Etiology of Inflammatory Bowel Disease

Inflammatory bowel disease appears to result from a dysregulated immune response to intestinal contents. Inflammatory cells are always present in normal mucosa poised to protect us from potentially harmful luminal agents. In patients with Crohn disease (CD) or ulcerative colitis, the normal tightly controlled activity of the mucosal immune system becomes excessive resulting in profound tissue damage. To prevent this tissue damage, patients with IBD are placed on potent medications (glucocorticoids, azathioprine, infliximab, cyclosporine, and/or methotrexate) that suppress cellular immunity.

Animal models of IBD show that immune dysregulation results in intestinal inflammation and provide insight into the circuits that prevent excessive activity. Immune-deficient mice develop colitis when given a segregated population of naïve CD4+ T cells (CD45RBHigh). The colitis can be prevented by cotransfer of CD45RBLow-expressing T cells. The cytokines transforming growth factor β (TGF-β) and interleukin (IL)-10 are required for this regulation.[1,2] IL-10 is a regulatory cytokine that inhibits macrophage and dendritic cell activation and suppresses production of proinflammatory mediators such as tumor necrosis factor a, IL-12, IL-1, nitric oxide, and several chemokines.[3] Mice that lack IL-10 develop spontaneous colitis.[4] TGF-β has many actions[5] including inhibition of T-cell proliferation. TGF-β prevents naïve T cells from expressing transcription factors (T-bet, Gata-3) that drive their development into effector T cells.[6,7] Instead, TGF-β induces T cells to express the transcription factor Foxp3 (scurfin) that drives their development into a regulatory phenotype.[8**] Mice engineered to have T cells that cannot sense TGF-β develop spontaneous colitis.[9]

In most animal models of IBD, inflammation results from an excessive T helper (Th) 1 response. Cellular immune responses often polarize into the Th1 type, characterized by cells that make IL-12, interferon gamma (IFN-γ), or tumor necrosis factor a and the Th2 type, characterized by cells that make IL-4, IL-5, and IL-13.[10] When unbridled, either polarized Th1 or Th2 responses can cause disease. Diseases associated with polarized Th1 responses include CD, multiple sclerosis, insulin-dependent diabetes, rheumatoid arthritis, and psoriasis. Diseases associated with polarized Th2 responses include atopic dermatitis, allergic rhinitis, and asthma. Ulcerative colitis has features of both Th1 (IFN-γ) and Th2 (IL-4) responses.

Normally, the immune response is appropriately restrained by multiple homeostatic mechanisms (Fig. 1). IFN-γ made by Th1 cells inhibits development and proliferation of Th2 cells, whereas IL-4, IL-13, and IL-10 made by Th2 cells inhibit generation of Th1 cells. Thus, the Th1 and Th2 responses are counterregulatory.
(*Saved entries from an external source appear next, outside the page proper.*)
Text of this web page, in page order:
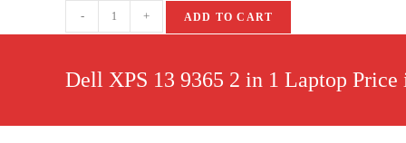
- + ADD TO CART
Dell XPS 13 9365 2 in 1 Laptop Price
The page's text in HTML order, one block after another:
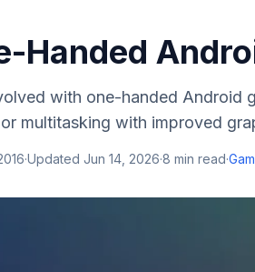
Handed
with one-handed Android
multitasking with improved
·Updated Jun 14, 2026·8 min read·
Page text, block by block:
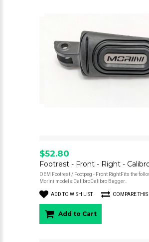
$52.80
Footrest - Front - Right -
OEM Footrest / Footpeg - Front RightFits the
Morini models:CalibroCalibro Bagger..
ADD TO WISH LIST COMPARE
Add to Cart
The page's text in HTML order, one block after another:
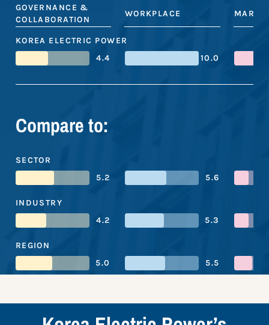
GOVERNANCE &
COLLABORATION
WORKPLACE
KOREA ELECTRIC POWER
4.4
10.0
Compare to:
SECTOR
5.2
5.6
INDUSTRY
4.2
5.3
REGION
5.0
5.5
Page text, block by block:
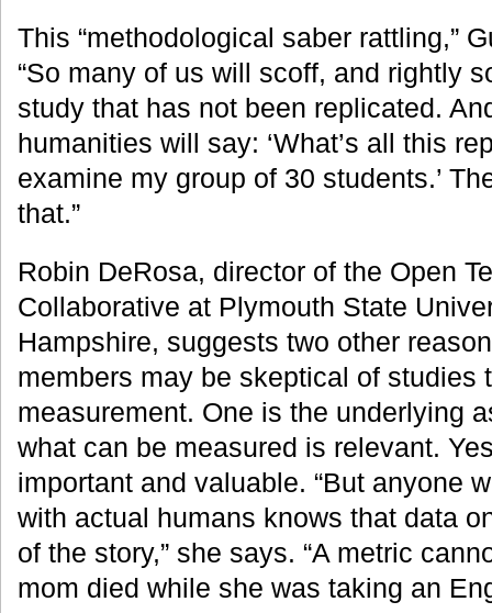
This “methodological saber rattling,”
“So many of us will scoff, and rightly
study that has not been replicated.
humanities will say: ‘What’s all this
examine my group of 30 students.’
that.”
Robin DeRosa, director of the Open
Collaborative at Plymouth State
Hampshire, suggests two other
members may be skeptical of studies
measurement. One is the underlying
what can be measured is relevant.
important and valuable. “But anyone
with actual humans knows that data
of the story,” she says. “A metric
mom died while she was taking an
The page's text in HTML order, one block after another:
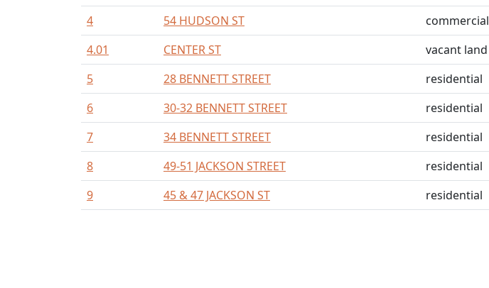
4
54 HUDSON ST
commercial
4.01
CENTER ST
vacant land
5
28 BENNETT STREET
residential
6
30-32 BENNETT STREET
residential
7
34 BENNETT STREET
residential
8
49-51 JACKSON STREET
residential
9
45 & 47 JACKSON ST residential

More recently identified are at least three phenotypes of T cells with predominant regulatory function (Treg) called the natural T regulatory, Th3, and Tr1 subtypes. Natural CD4+CD25+ regulatory T cells, differentiated in the thymus, inhibit proliferation of other T cells by cell contact.[11] Mice that lack natural regulator T cells develop autoimmune diseases. Regulatory CD4+CD25+ T cells may also develop outside the thymus.[12*] A transcription factor that drives development of CD4+CD25+ Tregs is FoxP3.[13**,14**] Animals and patients lacking Foxp3 develop severe, fatal multiorgan autoimmune disease.[15,16] Th3 cells make TGF-β[17] that inhibits development of both Th1 and Th2 cells. Tr1 cells make copious amounts of IL-10 that inhibits both Th1 and Th2 responses.[3]
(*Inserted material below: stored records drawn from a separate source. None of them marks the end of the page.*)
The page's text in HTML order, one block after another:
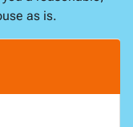
as is.
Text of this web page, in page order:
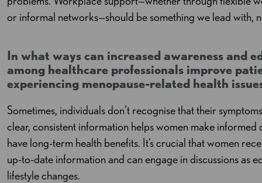
or informal networks—should be something we lead with,
In what ways can increased awareness and
among healthcare professionals improve
experiencing menopause-related health
Sometimes, individuals don’t recognise that their
clear, consistent information helps women make informed
have long-term health benefits. It’s crucial that women
up-to-date information and can engage in discussions as
lifestyle changes.
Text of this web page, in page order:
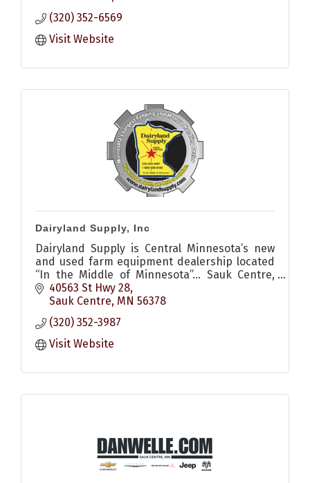
(320) 352-6569
Visit Website
Dairyland Supply, Inc
Dairyland Supply is Central Minnesota’s new
and used farm equipment dealership located
“In the Middle of Minnesota”… Sauk Centre,
MN.40563 St Hwy 28
Sauk Centre MN 56378
(320) 352-3987
Visit Website
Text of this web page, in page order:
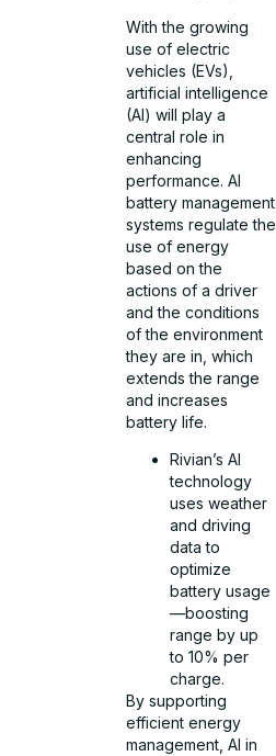
With the growing
use of electric
vehicles (EVs),
artificial intelligence
(AI) will play a
central role in
enhancing
performance. AI
battery management
systems regulate the
use of energy
based on the
actions of a driver
and the conditions
of the environment
they are in, which
extends the range
and increases
battery life.
Rivian’s AI
technology
uses weather
and driving
data to
optimize
battery usage
—boosting
range by up
to 10% per
charge.
By supporting
efficient energy
management, AI in
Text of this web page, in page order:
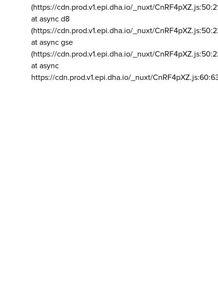
(https://cdn.prod.v1.epi.dha.io/_nuxt/
at async d8
(https://cdn.prod.v1.epi.dha.io/_nuxt/
at async gse
(https://cdn.prod.v1.epi.dha.io/_nuxt/
at async
https://cdn.prod.v1.epi.dha.io/_nuxt/
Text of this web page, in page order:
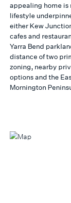
appealing home is
lifestyle
either Kew
cafes and
Yarra Bend
distance of two
zoning, nearby
options and the
Mornington
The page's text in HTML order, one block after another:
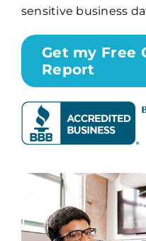
sensitive business
Get my Free
Report
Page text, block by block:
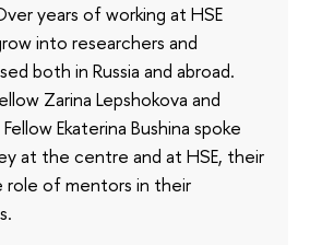
years of working at HSE
into researchers and
both in Russia and abroad.
Zarina Lepshokova and
Ekaterina Bushina spoke
at the centre and at HSE, their
role of mentors in their
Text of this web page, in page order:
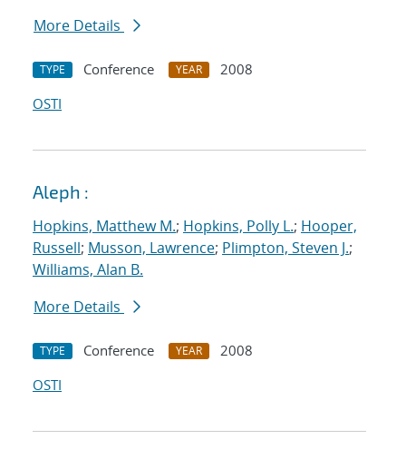
More Details
TYPE Conference YEAR
2008
OSTI
Aleph :
Hopkins, Matthew M.; Hopkins, Polly L.; Hooper,
Russell; Musson, Lawrence; Plimpton, Steven J.;
Williams, Alan B.
More Details
TYPE Conference YEAR
2008
OSTI
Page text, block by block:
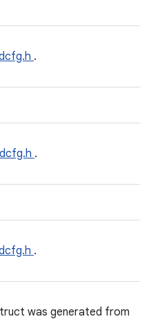
.
.
.
was generated from
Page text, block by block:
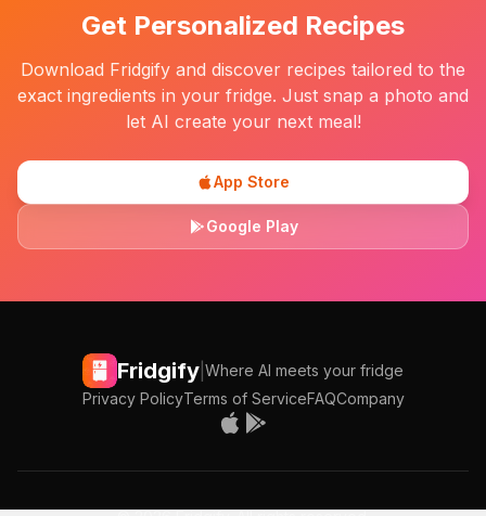
Get Personalized Recipes
Download Fridgify and discover recipes tailored to the
exact ingredients in your fridge. Just snap a photo and
let AI create your next meal!
App Store
Google Play
Fridgify Where AI meets your fridge
Privacy PolicyTerms of ServiceFAQCompany
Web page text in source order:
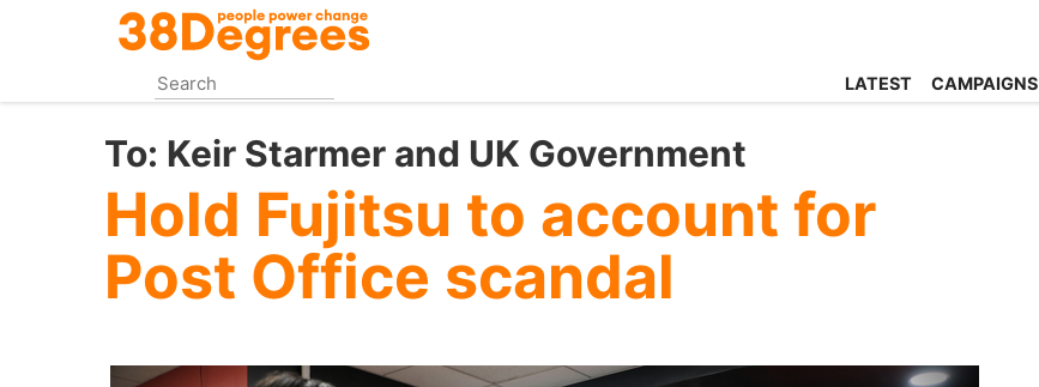
content
LATEST CAMPAIGNS
To: Keir Starmer and UK Government
Hold Fujitsu to account for
Post Office scandal

Pathways of Immune Regulation

What causes the immune dysregulation in IBD is unknown. A mutation in Card15 ( Nod2 ) accounts for some of the risk of developing CD in Western populations.[18,19] Card15 is a protein expressed in Paneth cells and monocytes that senses muramyl dipeptide, a component of all bacteria.[20**,21] Although Card15 mutations confer risk, they are neither required nor sufficient for developing CD. Most patients with CD do not have Card15 mutations and most people with Card15 mutations do not have CD. This shows that the interaction of multiple genes contributes to developing CD.

Although genes contribute, environmental factors also affect the development of IBD. Studies of monozygotic (genetically identical) twins show a concordance rate for IBD in 50% of twins with CD (observed for an average of 27.4 years) and 18.8% of twins with ulcerative colitis (observed for an average of 32.2 years).[22**] Concordance rates would be much higher for identical twins if genes alone predestined IBD.